There are additional serious data protection issues relating to big data:

  • Technological capabilities pose a challenge to the requirement of transparency imposed by data protection law: everyone is entitled to know who is processing what data about them and for what purpose. In the case of big data, it is very hard to keep track of data processing and the matching of data from various sources on any specific person, or indeed to know if any data is being processed at all. This means that big data users face a particular challenge in relation to transparency and in providing information to the persons concerned.

  • Processing personal big data requires the consent of the persons concerned. This means that the purpose of the big data procedure must be clear to those concerned as early as the data procurement stage. This, however, contradicts the basic concept of big data, that data should be collected and stored with a view to serving some as yet undetermined purpose. If a vague, general description of the purpose of the data processing is provided, this means that any consent given to the planned data processing is not legally valid.

  • A further difficulty is the requirement of data accuracy: algorithms are applied to big data to independently and automatically analyse large data collections to establish links, for example. This analysis creates new information related to specific persons that cannot be judged to be correct or wrong, but simply amounts to probabilities or interpretations.

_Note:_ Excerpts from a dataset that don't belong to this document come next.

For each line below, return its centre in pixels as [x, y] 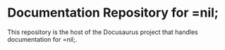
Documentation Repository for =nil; [113, 13]
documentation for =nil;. [42, 39]
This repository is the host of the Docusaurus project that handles [103, 32]
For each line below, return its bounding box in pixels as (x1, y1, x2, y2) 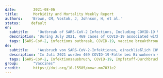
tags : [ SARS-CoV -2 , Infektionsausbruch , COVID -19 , (9, 57, 114, 62)
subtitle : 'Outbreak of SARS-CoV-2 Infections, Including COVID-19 (9, 30, 155, 34)
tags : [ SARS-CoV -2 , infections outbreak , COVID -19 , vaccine (9, 39, 133, 44)
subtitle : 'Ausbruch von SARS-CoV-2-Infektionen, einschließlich (9, 47, 151, 52)
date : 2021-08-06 (5, 7, 55, 12)
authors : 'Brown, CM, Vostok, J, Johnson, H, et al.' (5, 16, 123, 21)
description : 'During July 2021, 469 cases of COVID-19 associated (9, 34, 149, 39)
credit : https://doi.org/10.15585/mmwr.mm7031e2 (5, 66, 116, 71)
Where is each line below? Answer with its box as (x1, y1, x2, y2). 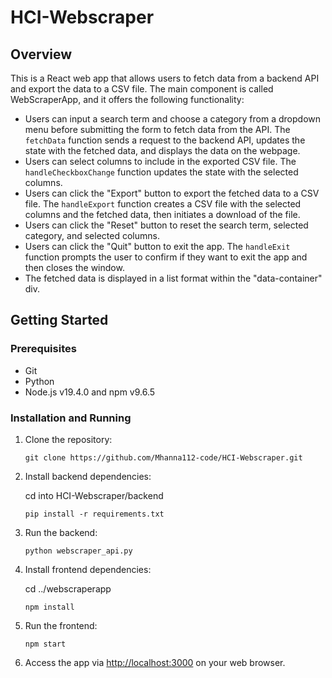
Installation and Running (10, 411, 132, 425)
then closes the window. (24, 262, 125, 273)
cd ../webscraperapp (24, 582, 112, 595)
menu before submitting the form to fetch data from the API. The (24, 124, 291, 135)
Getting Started (10, 312, 109, 329)
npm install (24, 602, 75, 612)
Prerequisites (10, 342, 77, 356)
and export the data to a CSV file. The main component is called (10, 83, 274, 95)
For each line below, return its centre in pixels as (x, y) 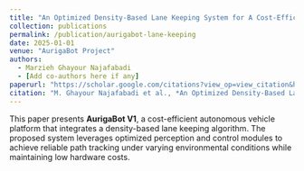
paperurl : (28, 85)
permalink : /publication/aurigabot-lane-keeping (103, 34)
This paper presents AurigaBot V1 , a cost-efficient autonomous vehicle (142, 119)
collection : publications (58, 26)
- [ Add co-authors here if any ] (79, 76)
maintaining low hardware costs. (70, 157)
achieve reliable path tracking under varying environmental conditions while (151, 147)
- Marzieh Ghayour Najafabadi (74, 68)
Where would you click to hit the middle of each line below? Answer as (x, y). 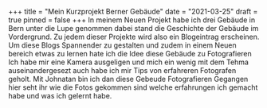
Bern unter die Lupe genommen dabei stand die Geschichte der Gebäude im (133, 28)
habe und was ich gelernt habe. (60, 96)
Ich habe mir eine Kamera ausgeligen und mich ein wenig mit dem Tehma (129, 62)
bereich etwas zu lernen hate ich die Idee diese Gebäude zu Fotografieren (130, 54)
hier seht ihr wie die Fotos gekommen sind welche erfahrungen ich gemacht (133, 87)
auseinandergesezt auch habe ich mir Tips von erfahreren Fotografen (122, 70)
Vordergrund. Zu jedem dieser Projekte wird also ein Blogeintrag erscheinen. (134, 37)
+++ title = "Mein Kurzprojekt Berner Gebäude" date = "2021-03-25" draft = (133, 12)
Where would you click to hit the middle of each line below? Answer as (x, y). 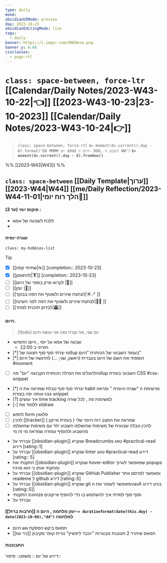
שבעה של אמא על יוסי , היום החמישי (47, 342)
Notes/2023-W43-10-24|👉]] (68, 128)
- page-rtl (21, 57)
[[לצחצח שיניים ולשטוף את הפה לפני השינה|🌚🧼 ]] (59, 301)
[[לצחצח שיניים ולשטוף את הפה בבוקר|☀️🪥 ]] (56, 294)
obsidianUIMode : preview (31, 19)
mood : (11, 15)
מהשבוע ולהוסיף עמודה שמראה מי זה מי (50, 431)
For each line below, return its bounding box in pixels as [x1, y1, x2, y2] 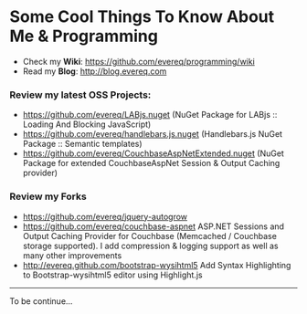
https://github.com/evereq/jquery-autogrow [22, 211, 188, 222]
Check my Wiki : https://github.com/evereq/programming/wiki [22, 56, 256, 67]
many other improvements [22, 249, 122, 261]
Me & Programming [9, 26, 158, 47]
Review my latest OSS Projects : [9, 89, 152, 101]
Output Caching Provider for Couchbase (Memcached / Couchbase [22, 230, 277, 241]
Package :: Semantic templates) [22, 139, 143, 150]
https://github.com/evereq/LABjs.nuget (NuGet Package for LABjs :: [22, 110, 278, 120]
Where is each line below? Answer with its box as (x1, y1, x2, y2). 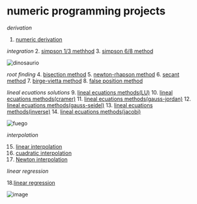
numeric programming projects (7, 4, 166, 18)
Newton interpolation (15, 155, 68, 163)
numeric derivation (15, 36, 62, 43)
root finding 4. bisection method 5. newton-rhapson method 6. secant (7, 70, 180, 78)
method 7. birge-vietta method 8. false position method (7, 77, 143, 84)
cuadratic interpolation (15, 149, 72, 156)
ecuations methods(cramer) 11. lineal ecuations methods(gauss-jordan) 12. (7, 95, 192, 102)
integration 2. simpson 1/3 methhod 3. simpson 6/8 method (7, 47, 154, 55)
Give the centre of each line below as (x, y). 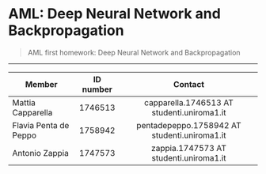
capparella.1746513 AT (188, 102)
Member (41, 84)
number (97, 89)
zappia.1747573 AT (189, 148)
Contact (188, 84)
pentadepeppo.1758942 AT (189, 125)
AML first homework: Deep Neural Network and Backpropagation (134, 52)
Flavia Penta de (41, 125)
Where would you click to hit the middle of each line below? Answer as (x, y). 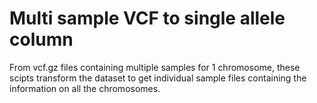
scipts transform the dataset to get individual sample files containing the (158, 78)
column (41, 39)
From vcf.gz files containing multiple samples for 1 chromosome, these (155, 67)
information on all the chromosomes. (85, 88)
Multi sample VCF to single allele (147, 18)
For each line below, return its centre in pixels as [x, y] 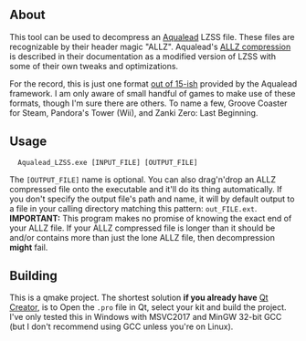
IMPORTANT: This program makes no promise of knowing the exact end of [151, 218]
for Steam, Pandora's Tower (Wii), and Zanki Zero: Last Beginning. [134, 112]
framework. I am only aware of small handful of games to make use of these [153, 93]
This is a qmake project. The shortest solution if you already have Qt [139, 298]
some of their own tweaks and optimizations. [94, 66]
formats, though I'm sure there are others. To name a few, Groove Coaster [148, 103]
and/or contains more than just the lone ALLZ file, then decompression [142, 237]
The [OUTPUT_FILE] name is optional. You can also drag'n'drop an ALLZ [143, 179]
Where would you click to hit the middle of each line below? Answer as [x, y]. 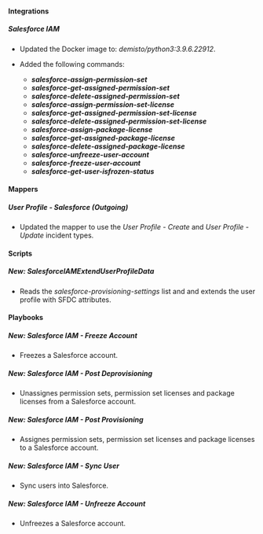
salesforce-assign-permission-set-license [103, 104]
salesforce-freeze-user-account [86, 163]
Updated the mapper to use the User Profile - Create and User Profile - [134, 227]
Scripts [20, 253]
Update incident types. [57, 235]
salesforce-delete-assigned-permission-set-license [119, 121]
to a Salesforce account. [59, 447]
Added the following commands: [72, 64]
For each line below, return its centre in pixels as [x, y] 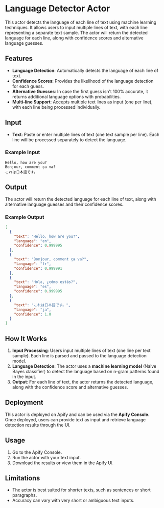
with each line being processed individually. [56, 107]
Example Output [25, 217]
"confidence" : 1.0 [33, 314]
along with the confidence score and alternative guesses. [70, 387]
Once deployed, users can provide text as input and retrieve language [75, 419]
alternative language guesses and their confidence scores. [64, 204]
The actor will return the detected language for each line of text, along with [81, 199]
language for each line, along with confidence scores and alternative [74, 38]
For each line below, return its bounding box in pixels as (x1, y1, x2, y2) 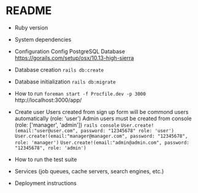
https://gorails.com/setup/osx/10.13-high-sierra (14, 54, 134, 61)
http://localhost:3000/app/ (14, 96, 82, 104)
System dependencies (14, 36, 72, 43)
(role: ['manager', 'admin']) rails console (14, 121, 120, 129)
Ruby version (14, 24, 48, 31)
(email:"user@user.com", (14, 127, 78, 134)
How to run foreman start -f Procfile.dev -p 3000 (14, 89, 147, 97)
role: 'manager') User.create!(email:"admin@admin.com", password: (14, 139, 189, 146)
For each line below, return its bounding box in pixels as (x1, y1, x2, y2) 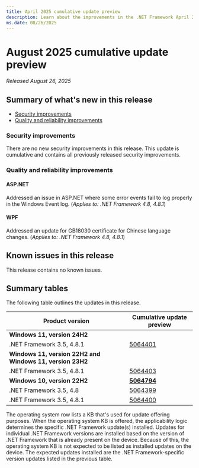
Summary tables (6, 283, 69, 294)
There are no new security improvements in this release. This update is (6, 145, 179, 152)
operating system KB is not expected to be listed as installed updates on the (6, 442, 192, 450)
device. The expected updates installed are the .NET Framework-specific (6, 449, 185, 456)
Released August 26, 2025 (6, 78, 71, 85)
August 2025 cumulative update (6, 45, 169, 59)
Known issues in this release (6, 250, 114, 261)
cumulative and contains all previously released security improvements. (6, 151, 181, 158)
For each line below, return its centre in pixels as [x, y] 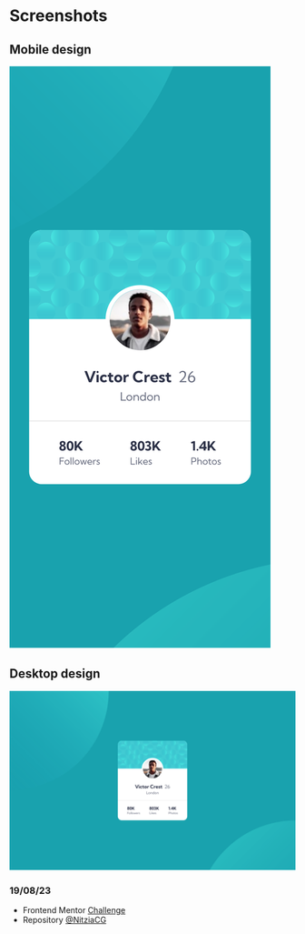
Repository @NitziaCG [64, 920]
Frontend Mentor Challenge [74, 910]
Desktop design [55, 674]
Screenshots [59, 16]
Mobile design [51, 50]
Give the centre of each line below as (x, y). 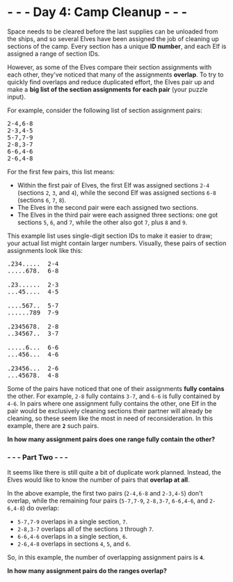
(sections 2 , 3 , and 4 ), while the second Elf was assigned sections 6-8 (117, 192)
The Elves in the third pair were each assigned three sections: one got (118, 215)
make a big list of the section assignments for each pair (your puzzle (107, 89)
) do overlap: (41, 508)
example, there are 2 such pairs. (53, 425)
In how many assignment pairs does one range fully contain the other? (111, 439)
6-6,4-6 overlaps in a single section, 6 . (72, 537)
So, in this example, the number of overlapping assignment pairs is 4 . (106, 558)
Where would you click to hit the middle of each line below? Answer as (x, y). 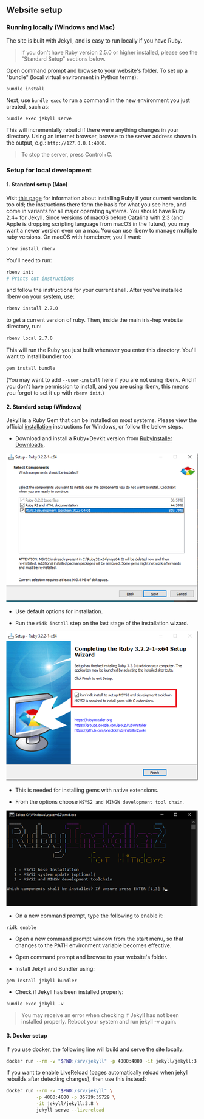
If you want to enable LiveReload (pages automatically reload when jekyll (97, 1073)
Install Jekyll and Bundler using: (55, 969)
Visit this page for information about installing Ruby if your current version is (102, 198)
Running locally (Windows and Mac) (61, 27)
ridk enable (21, 928)
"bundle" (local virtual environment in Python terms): (72, 77)
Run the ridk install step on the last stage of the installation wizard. (102, 623)
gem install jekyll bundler (42, 981)
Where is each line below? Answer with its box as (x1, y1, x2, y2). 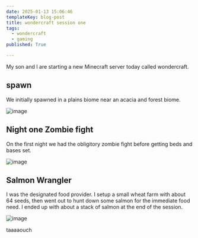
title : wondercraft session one (6, 20, 86, 25)
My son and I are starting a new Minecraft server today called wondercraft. (6, 63, 189, 70)
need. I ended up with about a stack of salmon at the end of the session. (6, 204, 183, 211)
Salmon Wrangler (6, 175, 72, 185)
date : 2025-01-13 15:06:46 (6, 8, 73, 15)
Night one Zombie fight (6, 125, 94, 135)
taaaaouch (6, 226, 33, 234)
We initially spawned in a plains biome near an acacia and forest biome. (6, 96, 181, 103)
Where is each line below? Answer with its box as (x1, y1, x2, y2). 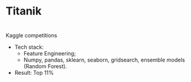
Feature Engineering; (23, 50, 76, 57)
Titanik (5, 4, 42, 18)
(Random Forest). (23, 63, 67, 70)
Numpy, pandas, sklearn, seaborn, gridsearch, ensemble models (23, 56, 186, 64)
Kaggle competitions (5, 32, 58, 39)
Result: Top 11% (14, 69, 54, 77)
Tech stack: (14, 43, 44, 51)
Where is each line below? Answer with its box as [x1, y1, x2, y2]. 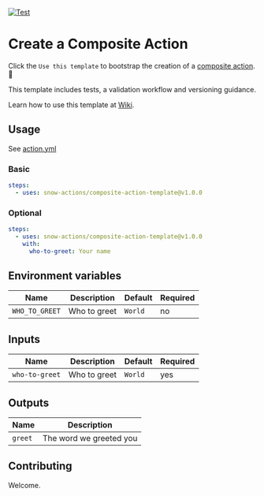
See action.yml [8, 144, 57, 153]
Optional [8, 207, 42, 218]
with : [22, 240, 41, 248]
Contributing [8, 460, 73, 473]
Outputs [8, 396, 50, 409]
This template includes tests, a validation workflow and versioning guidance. [8, 84, 257, 94]
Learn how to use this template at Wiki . [8, 99, 135, 110]
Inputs [8, 332, 41, 346]
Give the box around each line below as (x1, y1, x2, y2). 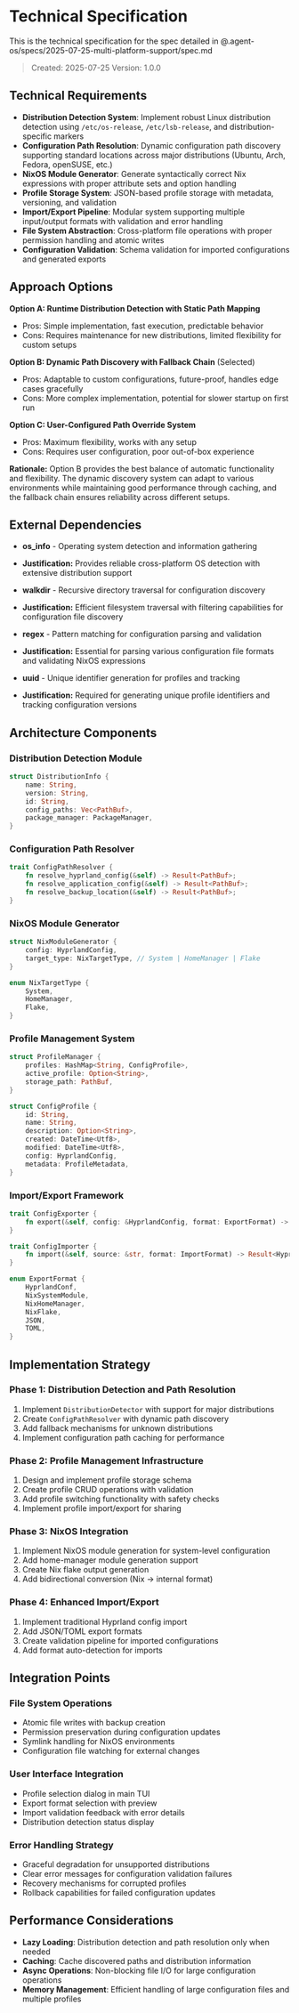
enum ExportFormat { (9, 1274, 86, 1283)
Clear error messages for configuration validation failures (21, 1868, 233, 1879)
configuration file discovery (21, 611, 124, 622)
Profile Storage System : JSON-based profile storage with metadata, (21, 187, 274, 198)
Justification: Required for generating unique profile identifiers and (21, 690, 271, 700)
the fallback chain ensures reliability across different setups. (9, 491, 230, 502)
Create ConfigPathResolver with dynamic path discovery (21, 1413, 230, 1424)
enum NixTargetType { (9, 978, 90, 987)
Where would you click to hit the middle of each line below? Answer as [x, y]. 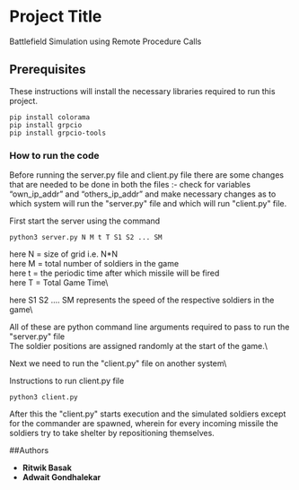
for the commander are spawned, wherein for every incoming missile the [144, 424]
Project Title [56, 17]
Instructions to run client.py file [67, 381]
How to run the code [55, 155]
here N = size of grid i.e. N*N [64, 254]
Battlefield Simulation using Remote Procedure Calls [106, 41]
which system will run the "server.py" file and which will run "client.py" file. [148, 204]
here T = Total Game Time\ [59, 283]
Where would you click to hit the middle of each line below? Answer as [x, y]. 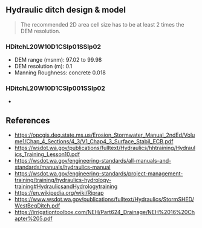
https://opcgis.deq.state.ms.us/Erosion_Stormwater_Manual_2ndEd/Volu [105, 135]
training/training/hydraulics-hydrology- [63, 180]
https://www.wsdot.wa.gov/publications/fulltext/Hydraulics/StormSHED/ [104, 200]
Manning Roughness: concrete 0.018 [60, 73]
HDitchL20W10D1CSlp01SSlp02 [53, 47]
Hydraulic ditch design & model [66, 10]
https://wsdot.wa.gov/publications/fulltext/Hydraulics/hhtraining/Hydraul [105, 148]
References [28, 120]
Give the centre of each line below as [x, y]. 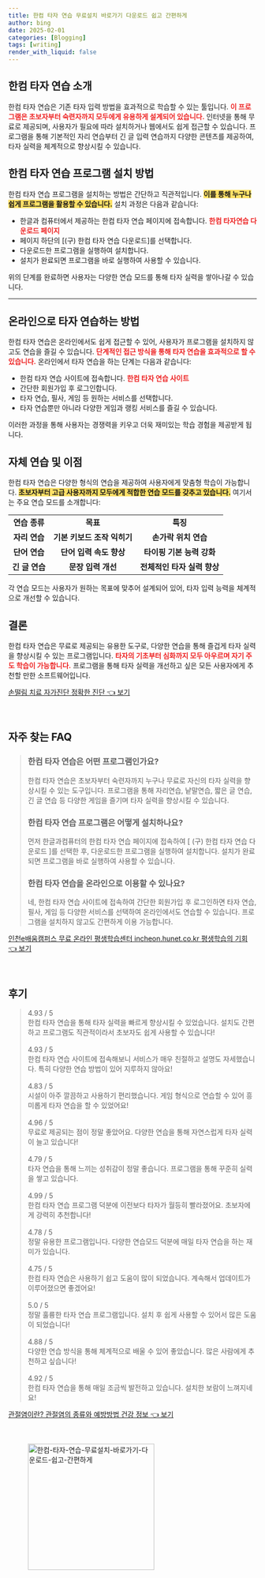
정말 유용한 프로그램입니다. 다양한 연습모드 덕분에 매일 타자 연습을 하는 [136, 1242]
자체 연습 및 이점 [45, 462]
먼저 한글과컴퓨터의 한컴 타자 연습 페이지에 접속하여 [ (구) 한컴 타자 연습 [137, 841]
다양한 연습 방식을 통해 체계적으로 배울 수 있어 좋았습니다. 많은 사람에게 [137, 1351]
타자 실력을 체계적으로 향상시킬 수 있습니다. [75, 146]
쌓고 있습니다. [57, 1178]
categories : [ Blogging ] [47, 38]
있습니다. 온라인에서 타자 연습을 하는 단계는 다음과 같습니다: [100, 362]
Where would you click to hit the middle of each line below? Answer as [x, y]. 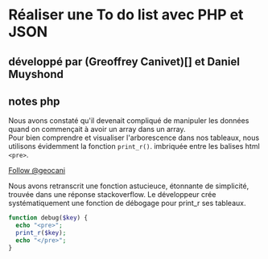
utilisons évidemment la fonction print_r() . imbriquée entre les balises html [134, 146]
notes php [34, 101]
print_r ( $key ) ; [41, 233]
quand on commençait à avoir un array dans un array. [97, 129]
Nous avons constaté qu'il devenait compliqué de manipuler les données [129, 121]
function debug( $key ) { [48, 218]
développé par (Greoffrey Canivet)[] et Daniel [124, 62]
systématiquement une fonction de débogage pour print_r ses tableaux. [127, 203]
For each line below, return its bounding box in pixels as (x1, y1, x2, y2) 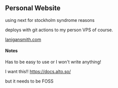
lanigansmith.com (5, 36, 41, 42)
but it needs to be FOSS (5, 78, 54, 84)
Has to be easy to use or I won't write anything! (5, 59, 101, 65)
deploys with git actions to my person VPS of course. (5, 27, 114, 33)
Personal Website (5, 4, 61, 12)
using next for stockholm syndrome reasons (5, 17, 95, 23)
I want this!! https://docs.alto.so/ (5, 69, 71, 75)
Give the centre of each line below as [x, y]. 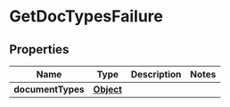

Big data offers new opportunities for social and scientific research and a modified form of value creation for businesses. However, big data can also pose a threat to privacy, for example if the processed data is not or is insufficiently anonymised. Where data related to specific persons is involved, the right to privacy and the protection of personal data must be upheld. The priority must be to ensure that the technology and procedures used to store and process big data are compatible with data protection. Consideration must be given to data protection issues in the conceptual phase, and data security must be guaranteed. In addition, big data must be made subject to strict requirements of transparency and clear procedures. Personal big data is at odds with the basic principles of the Data Protection Act, in particular the requirements of a clear purpose and of economy of data. Serious challenges are being posed to the current conception of data protection, as big data is now being exploited and some of the key provisions of the Data Protection Act (DPA) are therefore being called into question. A fundamental review of the DPA is needed to find out how the key principles of purpose, consent and transparency can be complied with when using big data.